Afraid that Yuta will let Rika out and rip everything in his way, there’s something cathartic about watching him channel the power she wields to cut curses to pieces. As a curse, Rika is a sight to behold, and the moments she’s unleashed show just how stark and crude the curse designs of Akutami and MAPPA really are. Once you’ve seen her rip another curse to shreds, there’s no doubt the movie’s villain Suguru Geto would want her power for himself. 0 stages Geto’s presence in such a way that he can’t help but appear like a god both to his followers and to Yuta and his allies, and his two actors – Takahiro Sakurai and Lex Lang – give him a perfectly haughty and arrogant voice that shines through in a chilling performance.

Akutami created what would become known as Jujutsu Kaisen 0 in 2017, a year before kaisen cleanly released and took off as one of the greatest manga series around. Under the title Tokyo Metropolitan Curse Technical School, the four-part miniseries introduced characters who would later become important heroes in their own right in Jujutsu Kaisenwhich now play equally important connective roles in 0. Primarily in the film, this connection is made by three senior students we met in the first season of the animated series, where they were exploited as a kind of comedic relief effort at a time when levity was badly needed. for Yuji and his friends. There’s Maki Zenin (Mikako Komatsu/Allegra Clark), who sees Curses with enhanced glasses and fights them using magic-infused weapons; Toga Inumaki (Koki Uchiyama/Xander Mobus), whichto the powerful Curse-enhanced voice means he can only speak safely when listing the ingredients for the rice ball; and Panda (Tomokazu Seki/Matthew Rudd) completes the trio with his loud, silly charm, and is, well, for short…a talking Panda.
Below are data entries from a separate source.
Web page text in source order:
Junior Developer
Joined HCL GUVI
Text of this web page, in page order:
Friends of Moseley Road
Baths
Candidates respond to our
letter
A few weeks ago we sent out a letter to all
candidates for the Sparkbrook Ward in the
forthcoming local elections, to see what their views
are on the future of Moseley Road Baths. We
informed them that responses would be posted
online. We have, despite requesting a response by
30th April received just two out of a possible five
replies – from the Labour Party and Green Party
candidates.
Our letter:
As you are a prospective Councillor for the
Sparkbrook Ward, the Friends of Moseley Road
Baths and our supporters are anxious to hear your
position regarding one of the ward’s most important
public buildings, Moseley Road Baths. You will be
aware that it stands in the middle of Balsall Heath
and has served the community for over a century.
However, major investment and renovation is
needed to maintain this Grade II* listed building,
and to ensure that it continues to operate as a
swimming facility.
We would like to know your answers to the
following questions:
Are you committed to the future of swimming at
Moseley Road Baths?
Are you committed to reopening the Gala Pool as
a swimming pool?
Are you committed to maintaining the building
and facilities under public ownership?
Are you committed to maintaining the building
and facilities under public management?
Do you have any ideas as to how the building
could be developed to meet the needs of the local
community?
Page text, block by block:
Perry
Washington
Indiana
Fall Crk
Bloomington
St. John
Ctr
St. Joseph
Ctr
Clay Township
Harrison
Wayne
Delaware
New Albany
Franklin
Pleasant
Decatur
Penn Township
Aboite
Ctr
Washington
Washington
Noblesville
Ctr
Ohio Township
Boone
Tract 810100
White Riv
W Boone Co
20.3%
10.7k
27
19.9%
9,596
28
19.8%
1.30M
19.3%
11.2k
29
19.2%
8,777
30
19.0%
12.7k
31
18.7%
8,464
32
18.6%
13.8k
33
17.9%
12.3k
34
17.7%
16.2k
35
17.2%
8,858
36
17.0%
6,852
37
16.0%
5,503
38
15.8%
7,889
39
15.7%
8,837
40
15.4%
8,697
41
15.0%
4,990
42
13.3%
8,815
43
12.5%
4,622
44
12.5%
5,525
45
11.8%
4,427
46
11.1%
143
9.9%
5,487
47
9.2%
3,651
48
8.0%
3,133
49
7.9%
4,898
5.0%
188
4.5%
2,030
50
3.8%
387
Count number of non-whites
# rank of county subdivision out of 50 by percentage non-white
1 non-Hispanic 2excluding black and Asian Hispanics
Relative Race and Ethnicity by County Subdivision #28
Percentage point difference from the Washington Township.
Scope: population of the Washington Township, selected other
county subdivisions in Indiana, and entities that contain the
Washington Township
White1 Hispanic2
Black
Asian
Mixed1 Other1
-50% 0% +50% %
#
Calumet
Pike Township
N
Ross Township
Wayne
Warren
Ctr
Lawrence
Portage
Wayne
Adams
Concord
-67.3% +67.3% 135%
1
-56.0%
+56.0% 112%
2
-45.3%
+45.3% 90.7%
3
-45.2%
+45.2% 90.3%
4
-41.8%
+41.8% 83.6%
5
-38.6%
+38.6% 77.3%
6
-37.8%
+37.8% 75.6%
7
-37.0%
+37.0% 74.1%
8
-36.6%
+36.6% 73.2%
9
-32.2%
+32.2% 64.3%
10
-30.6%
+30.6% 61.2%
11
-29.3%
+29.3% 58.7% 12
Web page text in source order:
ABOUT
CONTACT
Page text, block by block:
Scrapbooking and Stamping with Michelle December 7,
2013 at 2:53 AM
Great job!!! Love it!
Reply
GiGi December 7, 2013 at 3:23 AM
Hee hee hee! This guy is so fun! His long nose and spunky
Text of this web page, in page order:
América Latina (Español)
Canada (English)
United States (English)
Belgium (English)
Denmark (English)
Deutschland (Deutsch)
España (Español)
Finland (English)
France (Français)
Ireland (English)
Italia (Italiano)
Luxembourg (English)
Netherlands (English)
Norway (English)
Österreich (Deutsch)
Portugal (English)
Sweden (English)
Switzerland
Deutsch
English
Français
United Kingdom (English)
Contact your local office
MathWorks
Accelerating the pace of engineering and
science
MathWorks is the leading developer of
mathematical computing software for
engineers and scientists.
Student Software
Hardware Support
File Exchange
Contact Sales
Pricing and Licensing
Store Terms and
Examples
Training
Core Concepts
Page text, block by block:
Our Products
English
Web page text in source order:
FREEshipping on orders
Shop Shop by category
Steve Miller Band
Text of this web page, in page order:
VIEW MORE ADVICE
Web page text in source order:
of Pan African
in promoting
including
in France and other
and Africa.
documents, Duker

The movie treats these characters as a big deal given their importance to the anime as a whole, but they really shine when they’re just allowed to be goofy teenagers, and Yuta begins to bond with them when he’s immersed in this. strange new world. While their appearances here won’t completely wow fans of the show like their anime debut, the moments these characters have are still pretty awesome, and each of them has plenty of time to prove why they’re so adorable. and convincing. Maki in particular brings a fun, abrasive energy to all of her scenes and has such confidence that it’s hard not to love her even more.
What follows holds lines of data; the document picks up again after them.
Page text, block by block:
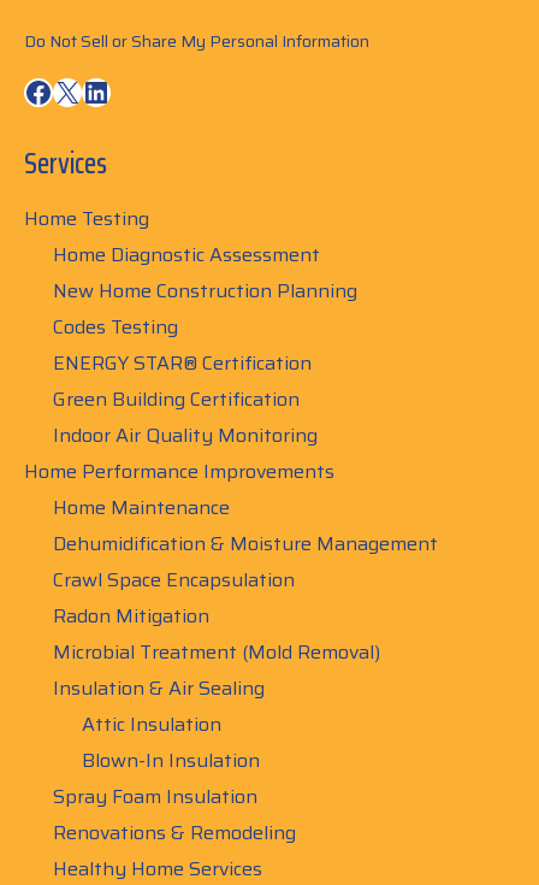
Do Not Sell or Share My Personal Information
Facebook
X LinkedIn
Services
Home Testing
Home Diagnostic Assessment
New Home Construction Planning
Codes Testing
ENERGY STAR® Certification
Green Building Certification
Indoor Air Quality Monitoring
Home Performance Improvements
Home Maintenance
Dehumidification & Moisture Management
Crawl Space Encapsulation
Radon Mitigation
Microbial Treatment (Mold Removal)
Insulation & Air Sealing
Attic Insulation
Blown-In Insulation
Spray Foam Insulation
Renovations & Remodeling
Healthy Home Services
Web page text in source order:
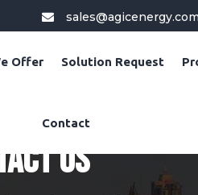

Offer Solution Request
Contact
US
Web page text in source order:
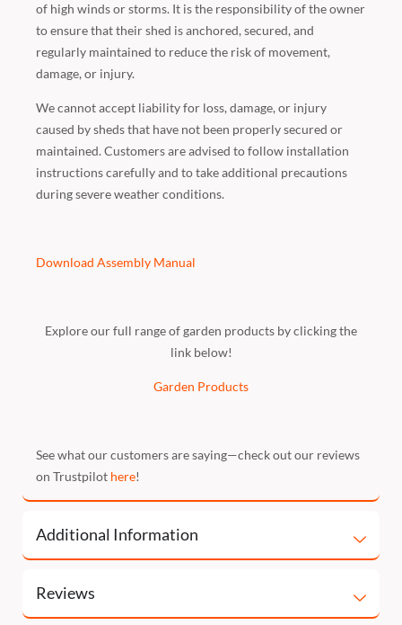
of high winds or storms. It is the responsibility of the owner
to ensure that their shed is anchored, secured, and
regularly maintained to reduce the risk of movement,
damage, or injury.
We cannot accept liability for loss, damage, or injury
caused by sheds that have not been properly secured or
maintained. Customers are advised to follow installation
instructions carefully and to take additional precautions
during severe weather conditions.
Download Assembly Manual
Explore our full range of garden products by clicking the
link below!
Garden Products
See what our customers are saying—check out our reviews
on Trustpilot here!
Additional Information
Reviews

Image for article titled Jujutsu Kaisen 0 is a tragic romance wrapped in a thrilling origin story

Picture: Studio MAPPA/Toho Animation

The most important returning character of all, however, is fan-favorite Satoru Gojo, an absurdly powerful wizard who, when we meet his slightly younger self in 0decided to take Yuta under his wing. Like in the anime itself, Goji is a lot of fun in 0; actors Yuchi Nakamura and Kaiji Tang effortlessly make Gojo both supremely confident in his abilities while hilariously aggravating because of it – and he gets one of the movie’s best, most sumptuously animated fights. More importantly, Nakamura and Tang manage to make this younger version of Gojo still feel somewhat vulnerable once he crosses paths with his old friend Geto. It would have been easy to make this prequel all about them rather than Yuta, but Kaizen 0 wisely keeps the two apart for much of the film, and the moments when they can interact carry a sad longing for the simple days when they were just two guys WHO had the potential to be great together, had they not both gone on such tragically different paths.
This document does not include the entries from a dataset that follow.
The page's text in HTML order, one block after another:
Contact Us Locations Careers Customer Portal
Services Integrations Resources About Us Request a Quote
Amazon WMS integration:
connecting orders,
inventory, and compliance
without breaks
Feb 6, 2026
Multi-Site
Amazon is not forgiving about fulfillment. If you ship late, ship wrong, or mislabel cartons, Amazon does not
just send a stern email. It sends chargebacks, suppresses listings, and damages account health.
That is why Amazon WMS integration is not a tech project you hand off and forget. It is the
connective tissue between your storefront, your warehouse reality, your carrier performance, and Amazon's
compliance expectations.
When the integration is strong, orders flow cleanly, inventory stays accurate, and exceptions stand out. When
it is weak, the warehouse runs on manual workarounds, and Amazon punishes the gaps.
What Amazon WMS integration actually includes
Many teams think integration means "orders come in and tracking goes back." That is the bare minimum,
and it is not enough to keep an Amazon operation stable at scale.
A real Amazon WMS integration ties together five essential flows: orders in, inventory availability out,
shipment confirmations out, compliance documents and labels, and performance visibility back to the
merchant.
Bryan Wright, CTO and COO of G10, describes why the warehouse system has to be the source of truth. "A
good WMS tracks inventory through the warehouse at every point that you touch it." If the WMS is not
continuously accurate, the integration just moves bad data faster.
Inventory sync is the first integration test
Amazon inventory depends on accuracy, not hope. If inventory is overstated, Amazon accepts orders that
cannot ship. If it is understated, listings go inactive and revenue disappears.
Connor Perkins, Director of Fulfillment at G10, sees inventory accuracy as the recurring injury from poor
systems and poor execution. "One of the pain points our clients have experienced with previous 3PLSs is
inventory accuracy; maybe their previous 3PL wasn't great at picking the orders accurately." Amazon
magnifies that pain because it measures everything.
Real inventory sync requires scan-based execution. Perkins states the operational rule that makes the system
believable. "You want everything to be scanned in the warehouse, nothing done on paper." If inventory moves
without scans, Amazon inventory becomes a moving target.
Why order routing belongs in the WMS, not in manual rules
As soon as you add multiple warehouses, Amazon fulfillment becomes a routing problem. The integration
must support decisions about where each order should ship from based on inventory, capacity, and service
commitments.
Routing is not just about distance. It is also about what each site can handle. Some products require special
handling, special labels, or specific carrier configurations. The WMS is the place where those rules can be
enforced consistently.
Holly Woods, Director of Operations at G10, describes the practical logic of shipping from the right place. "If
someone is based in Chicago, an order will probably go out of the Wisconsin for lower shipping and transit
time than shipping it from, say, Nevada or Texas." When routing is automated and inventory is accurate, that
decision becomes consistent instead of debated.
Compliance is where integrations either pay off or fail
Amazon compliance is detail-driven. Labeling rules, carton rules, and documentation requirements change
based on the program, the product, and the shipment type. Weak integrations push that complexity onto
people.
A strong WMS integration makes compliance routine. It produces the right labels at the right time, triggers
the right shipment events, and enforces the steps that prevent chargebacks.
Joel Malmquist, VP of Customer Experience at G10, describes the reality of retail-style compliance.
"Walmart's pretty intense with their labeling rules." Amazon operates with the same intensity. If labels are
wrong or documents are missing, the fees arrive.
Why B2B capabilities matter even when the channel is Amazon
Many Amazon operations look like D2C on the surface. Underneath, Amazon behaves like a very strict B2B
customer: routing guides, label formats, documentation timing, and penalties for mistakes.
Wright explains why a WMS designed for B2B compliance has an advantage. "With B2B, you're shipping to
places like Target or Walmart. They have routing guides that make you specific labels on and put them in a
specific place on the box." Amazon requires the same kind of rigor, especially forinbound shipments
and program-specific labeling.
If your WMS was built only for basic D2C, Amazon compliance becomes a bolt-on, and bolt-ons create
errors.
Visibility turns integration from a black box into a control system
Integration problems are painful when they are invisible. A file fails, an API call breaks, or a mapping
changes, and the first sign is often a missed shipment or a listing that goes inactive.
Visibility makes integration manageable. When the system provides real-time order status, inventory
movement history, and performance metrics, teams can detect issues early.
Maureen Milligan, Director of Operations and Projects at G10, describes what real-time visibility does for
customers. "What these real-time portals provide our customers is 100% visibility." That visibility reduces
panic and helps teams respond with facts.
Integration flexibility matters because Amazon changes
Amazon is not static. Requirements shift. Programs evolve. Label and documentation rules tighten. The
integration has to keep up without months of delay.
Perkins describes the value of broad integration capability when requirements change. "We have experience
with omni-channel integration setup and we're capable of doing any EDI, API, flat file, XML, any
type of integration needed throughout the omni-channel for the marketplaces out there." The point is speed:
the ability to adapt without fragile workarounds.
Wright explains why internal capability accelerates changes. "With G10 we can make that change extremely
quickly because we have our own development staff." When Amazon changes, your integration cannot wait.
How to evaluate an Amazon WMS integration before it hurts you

Ultimately, “trust” really is the word to describe Jujutsu Kaisen 0. Beneath its slick acting and gross monsters, there’s a contagious good energy that makes it easy to love and hard to hate, even when it gets extremely gory or just completely over the top. He loves himself and Jujutsu Kaisen 0 does enough with its characters and world to rekindle (or restart) that spark of falling in love with the franchise all over again.

Jujutsu Kaisen 0 hits theaters on March 18.